Energy-stable parametric finite element approximations for regularized solid-state dewetting in strongly anisotropic materials

TL;DR

This paper introduces energy-stable parametric finite element methods for modeling strongly anisotropic solid-state dewetting, ensuring energy stability, area conservation, and improved mesh quality for long-term simulations.

Contribution

It develops novel energy-stable and structure-preserving finite element schemes for a regularized sharp-interface model with strong anisotropy, filling a theoretical gap.

Findings

Schemes are proven to be energy-stable

Methods preserve area and energy

Numerical results show improved mesh quality and efficiency

Abstract

In this work, we aim to develop energy-stable parametric finite element approximations for a sharp-interface model with strong surface energy anisotropy, which is derived from the first variation of an energy functional composed of film/vapor interfacial energy, substrate energy, and regularized Willmore energy.

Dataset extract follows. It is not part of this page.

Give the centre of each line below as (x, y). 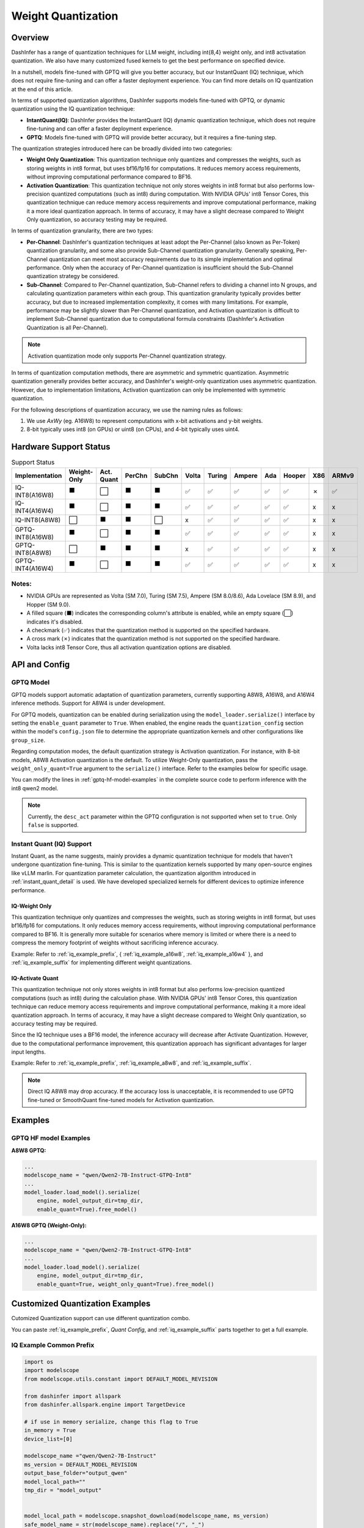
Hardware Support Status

By introducing two geometric relations, we innovatively establish an equivalent regularized sharp-interface model and further construct an energy-stable parametric finite element algorithm for this equivalent model. We provide a detailed proof of the energy stability of the numerical scheme, addressing a gap in the relevant theory. Additionally, we develop another structure-preserving parametric finite element scheme that can preserve both area conservation and energy stability. Finally, we present several numerical simulations to show accuracy and efficiency as well as some structure-preserving properties of the proposed numerical methods. More importantly, extensive numerical simulations reveal that our schemes provide better mesh quality and are more suitable for long-term computations.